*TASK PROMPT*
Where the data below begins, start duplicating lines exactly, and finish with the line containing "of international food"; add nothing else. Leave the pictures out.

*EXERCISE MATERIAL*
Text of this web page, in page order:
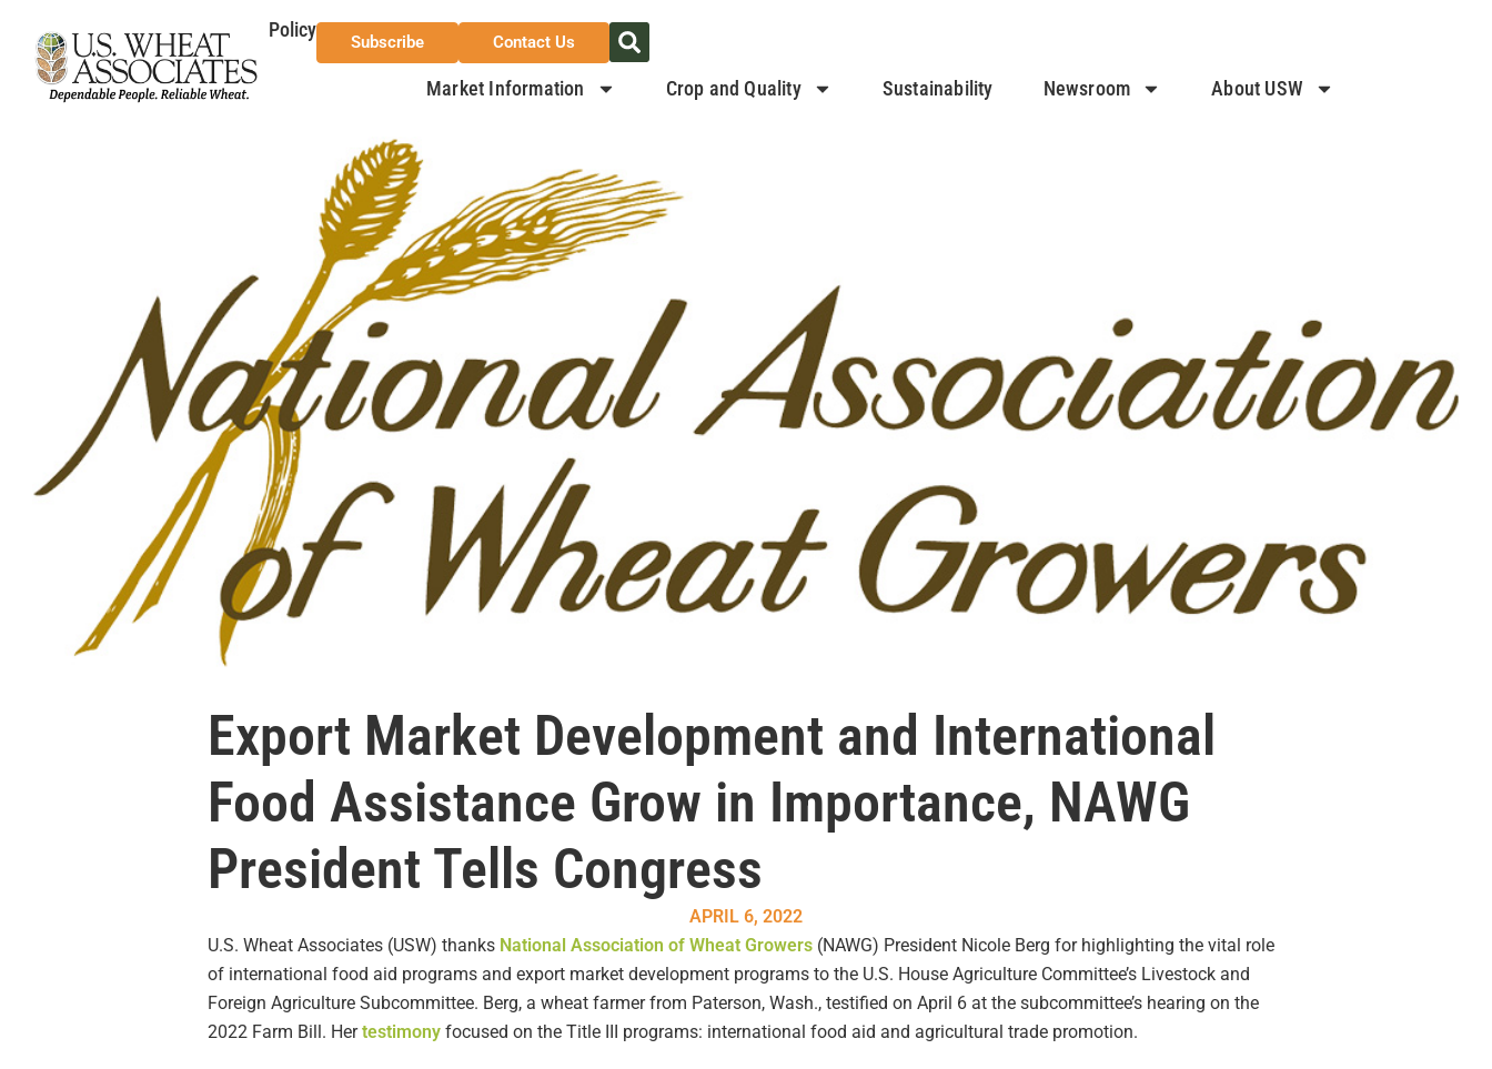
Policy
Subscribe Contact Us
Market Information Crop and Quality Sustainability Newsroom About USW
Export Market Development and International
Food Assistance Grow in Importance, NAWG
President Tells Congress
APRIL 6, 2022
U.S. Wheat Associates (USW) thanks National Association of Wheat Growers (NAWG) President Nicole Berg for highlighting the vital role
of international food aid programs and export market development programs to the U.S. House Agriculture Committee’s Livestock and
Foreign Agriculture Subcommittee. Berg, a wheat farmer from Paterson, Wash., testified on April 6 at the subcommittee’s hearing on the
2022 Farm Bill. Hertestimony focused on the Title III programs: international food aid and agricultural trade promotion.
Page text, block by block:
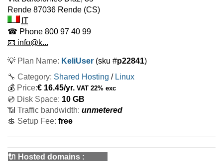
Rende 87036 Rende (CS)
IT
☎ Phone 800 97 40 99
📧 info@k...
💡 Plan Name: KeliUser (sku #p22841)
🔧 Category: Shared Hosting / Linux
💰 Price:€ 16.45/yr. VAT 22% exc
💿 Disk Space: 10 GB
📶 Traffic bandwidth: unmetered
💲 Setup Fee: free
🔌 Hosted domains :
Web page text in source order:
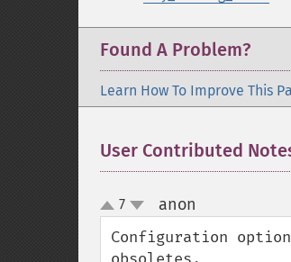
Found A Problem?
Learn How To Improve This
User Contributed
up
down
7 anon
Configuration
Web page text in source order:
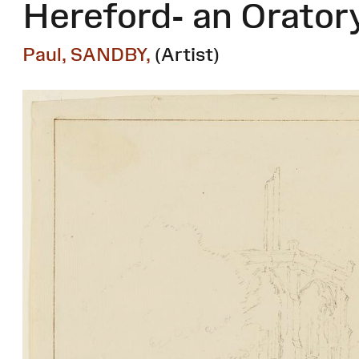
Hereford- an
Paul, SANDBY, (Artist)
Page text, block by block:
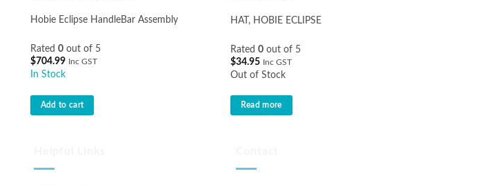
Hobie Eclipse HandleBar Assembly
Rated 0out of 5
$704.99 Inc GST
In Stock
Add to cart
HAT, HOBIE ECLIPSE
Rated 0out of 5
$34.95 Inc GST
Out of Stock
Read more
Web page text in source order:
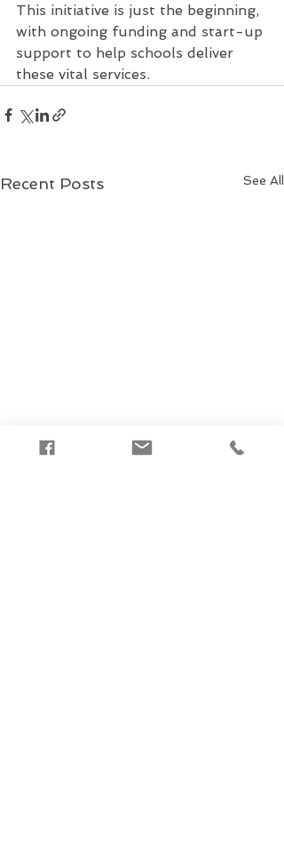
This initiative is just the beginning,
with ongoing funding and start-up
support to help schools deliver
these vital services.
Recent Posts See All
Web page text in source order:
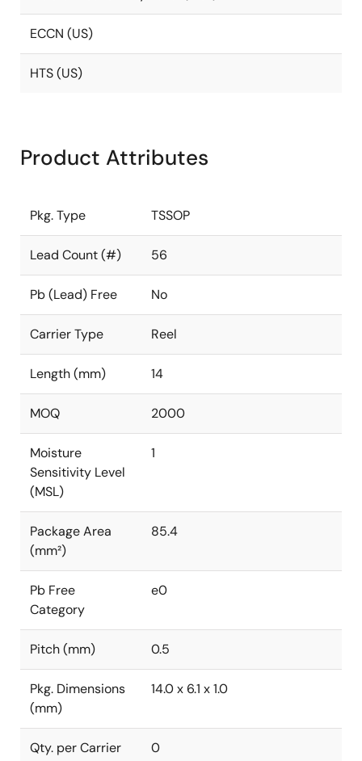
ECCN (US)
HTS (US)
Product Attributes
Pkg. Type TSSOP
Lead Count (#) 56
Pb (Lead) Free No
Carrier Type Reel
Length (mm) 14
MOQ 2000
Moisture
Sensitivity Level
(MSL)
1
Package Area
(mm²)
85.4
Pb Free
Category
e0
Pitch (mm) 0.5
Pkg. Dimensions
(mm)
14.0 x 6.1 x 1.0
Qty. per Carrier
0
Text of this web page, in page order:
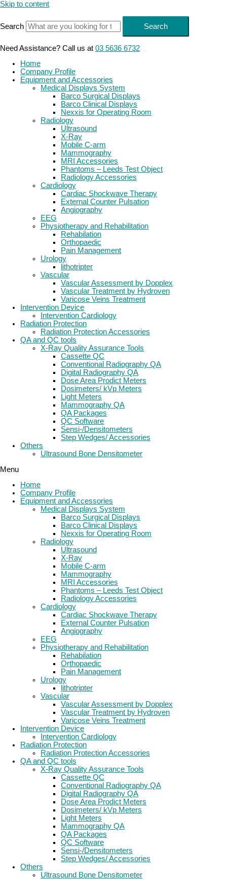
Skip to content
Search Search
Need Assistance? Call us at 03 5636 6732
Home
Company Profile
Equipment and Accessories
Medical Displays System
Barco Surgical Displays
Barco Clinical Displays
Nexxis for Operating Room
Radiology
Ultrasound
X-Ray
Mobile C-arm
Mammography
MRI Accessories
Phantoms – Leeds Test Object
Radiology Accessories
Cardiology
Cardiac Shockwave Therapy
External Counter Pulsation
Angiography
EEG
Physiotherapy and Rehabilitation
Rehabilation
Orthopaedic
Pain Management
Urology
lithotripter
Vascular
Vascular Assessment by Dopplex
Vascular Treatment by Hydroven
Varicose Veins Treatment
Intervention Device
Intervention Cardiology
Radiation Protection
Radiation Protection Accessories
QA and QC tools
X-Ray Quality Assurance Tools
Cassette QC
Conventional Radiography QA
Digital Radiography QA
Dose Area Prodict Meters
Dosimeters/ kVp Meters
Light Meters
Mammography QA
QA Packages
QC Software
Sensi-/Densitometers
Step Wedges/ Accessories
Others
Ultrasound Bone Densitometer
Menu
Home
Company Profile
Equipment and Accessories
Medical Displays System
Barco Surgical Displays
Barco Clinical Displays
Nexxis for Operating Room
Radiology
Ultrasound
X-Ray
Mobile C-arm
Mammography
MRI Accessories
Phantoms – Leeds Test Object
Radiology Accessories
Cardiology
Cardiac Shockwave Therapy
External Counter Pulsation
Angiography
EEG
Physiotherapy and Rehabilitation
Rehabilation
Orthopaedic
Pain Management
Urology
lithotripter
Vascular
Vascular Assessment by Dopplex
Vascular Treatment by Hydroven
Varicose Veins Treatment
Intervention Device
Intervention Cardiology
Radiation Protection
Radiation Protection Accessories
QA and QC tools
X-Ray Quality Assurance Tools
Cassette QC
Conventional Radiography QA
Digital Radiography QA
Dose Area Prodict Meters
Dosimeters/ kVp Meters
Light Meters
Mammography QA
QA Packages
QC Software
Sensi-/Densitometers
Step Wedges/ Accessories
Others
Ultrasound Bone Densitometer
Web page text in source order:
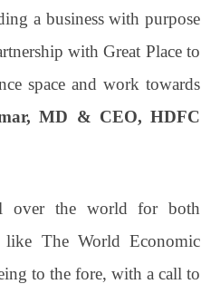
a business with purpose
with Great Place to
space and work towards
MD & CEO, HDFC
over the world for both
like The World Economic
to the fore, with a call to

*EXERCISE SOLUTION*
Text of this web page, in page order:
Policy
Subscribe Contact Us
Market Information Crop and Quality Sustainability Newsroom About USW
Export Market Development and International
Food Assistance Grow in Importance, NAWG
President Tells Congress
APRIL 6, 2022
U.S. Wheat Associates (USW) thanks National Association of Wheat Growers (NAWG) President Nicole Berg for highlighting the vital role
of international food aid programs and export market development programs to the U.S. House Agriculture Committee’s Livestock and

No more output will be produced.